23.7.96
Víctimas y preguntas
El tirón de la gravedad ya ha pasado. Miras cómo se apaga la señal que ordena mantener abrochado el cinturón. Pones la revista de aviación en su sitio, en la bolsa del asiento de adelante, y te dispones a reclinar el respaldo de tu asiento y a relajarte. Pero no llegas a hacerlo, porque de pronto el reducido espacio en torno a ti se convierte en fuego y en un estruendo sólido que destruye tus canales auditivos. Tal vez te quepa la infinita suerte, entonces, de no pensar, de perder el conocimiento y ahorrarte, así, la caída libre, el golpe ensordecedor en la superficie del agua -que a esas velocidades y con esas inercias se comporta casi como un cuerpo sólido- y la llegada de la negrura definitiva, mientras flotan a tu alrededor raciones de vuelo no probadas, pasaportes y pedazos de equipaje.
Tú ya no vas a pensar en nada. Pero tus familiares y tus amigos, al evocar tu absoluto desamparo a diez mil pies de altura, tal vez piensen en lo inútil que resultaron las medidas de seguridad en el aeropuerto John F. Kennedy y en el desconsolador dispendio que significan los gastos estadunidenses en seguridad nacional, si se les ven a la luz del estallido de un avión en el cielo nocturno de Long Island. Su dolor por haberte perdido seguramente se mezclará con la ira contra los asesinos imbéciles que destruyeron más de 200 vidas humanas y un avión carísimo con un simple paquete de dos kilos, o jalando el gatillo de un disparador de misiles que cabe en la cajuela de un automóvil mediano. Pero acaso algunos de ellos se pregunten también de qué les han servido, a ti y a ellos, las campañas de Washington contra "los países que apoyan el terrorismo'', y el sistema de radares que escruta los cielos estadunidenses, y el arsenal nuclear que aguarda en sus silos subterráneos la llegada de un nuevo enemigo mundial, y el nuevo avión de guerra ATF, invisible a los radares, y los portaaviones con sus grupos de combate y acompañamiento, y las patrullas de la Migra, y el FBI, la CIA y el Strategic Air Command, y los miles de efectivos militares desplegados en la región del Golfo Pérsico, y el boom de tecnología de punta que se generó en torno al Proyecto de Defensa Estratégica, en la década pasada, y que llenó a Nueva Inglaterra de empresas tan prósperas como efímeras. Y se preguntarán por qué todos esos dólares, todos esos hombres, todos esos circuitos electrónicos y todas esas balas, no pudieron salvar tu vida.

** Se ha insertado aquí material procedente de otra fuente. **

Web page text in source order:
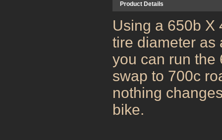
Product Details
Using a 650b X
tire diameter as
you can run the
swap to 700c
nothing
bike.
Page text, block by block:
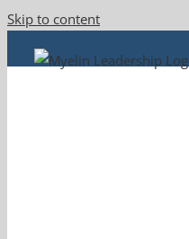
Skip to content
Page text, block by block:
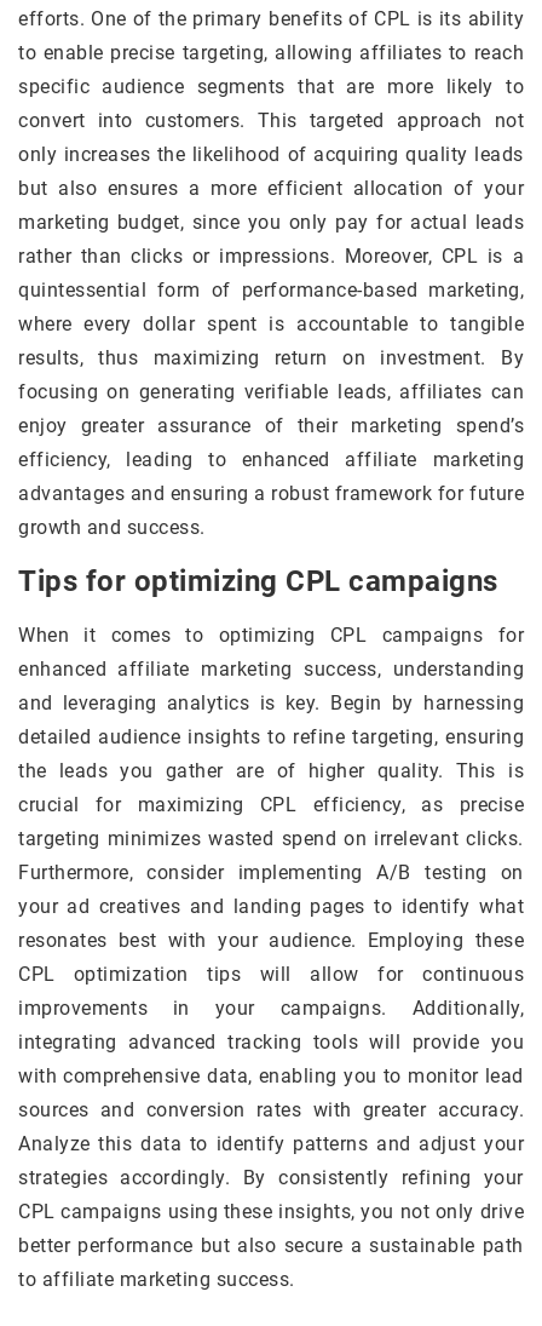
efforts. One of the primary benefits of CPL is its ability
to enable precise targeting, allowing affiliates to reach
specific audience segments that are more likely to
convert into customers. This targeted approach not
only increases the likelihood of acquiring quality leads
but also ensures a more efficient allocation of your
marketing budget, since you only pay for actual leads
rather than clicks or impressions. Moreover, CPL is a
quintessential form of performance-based marketing,
where every dollar spent is accountable to tangible
results, thus maximizing return on investment. By
focusing on generating verifiable leads, affiliates can
enjoy greater assurance of their marketing spend’s
efficiency, leading to enhanced affiliate marketing
advantages and ensuring a robust framework for future
growth and success.
Tips for optimizing CPL campaigns
When it comes to optimizing CPL campaigns for
enhanced affiliate marketing success, understanding
and leveraging analytics is key. Begin by harnessing
detailed audience insights to refine targeting, ensuring
the leads you gather are of higher quality. This is
crucial for maximizing CPL efficiency, as precise
targeting minimizes wasted spend on irrelevant clicks.
Furthermore, consider implementing A/B testing on
your ad creatives and landing pages to identify what
resonates best with your audience. Employing these
CPL optimization tips will allow for continuous
improvements in your campaigns. Additionally,
integrating advanced tracking tools will provide you
with comprehensive data, enabling you to monitor lead
sources and conversion rates with greater accuracy.
Analyze this data to identify patterns and adjust your
strategies accordingly. By consistently refining your
CPL campaigns using these insights, you not only drive
better performance but also secure a sustainable path
to affiliate marketing success.

Otros se harán una pregunta más inquietante: por qué se sigue recurriendo, a 50 años del fin de la segunda Guerra Mundial, a dos siglos de la Declaración de los Derechos del Hombre, a cinco de la caída de Bizancio y milenios después del arrasamiento de Cartago, al descuartizamiento de cuerpos inocentes para defender una causa cualquiera que naufraga, necesariamente, en los actos de sus criminales defensores. Por qué (se lo preguntaba Joaquín Pasos en la Managua de hace 50 años), después de todo este río de sangre, "sigue fiel el amor del cuchillo a la carne''. Tal vez --dirán algunos-- habría que gastar más dólares en armas, poner a punto nuevos aparatos sofisticados de detección de explosivos, incrementar la resolución de los satélites de observación, desplegar más guardias armados en los aeropuertos, contratar más espías y bombardear más "guaridas de terroristas'' en rincones lejanos del planeta. Tal vez, se dirán otros, no han sido suficientes las embajadas, los parlamentos, los juzgados, las elecciones, los organismos internacionales, las misiones de paz, los fondos de asistencia social interna y externa y los demás mecanismos para resolver diferencias en forma civilizada.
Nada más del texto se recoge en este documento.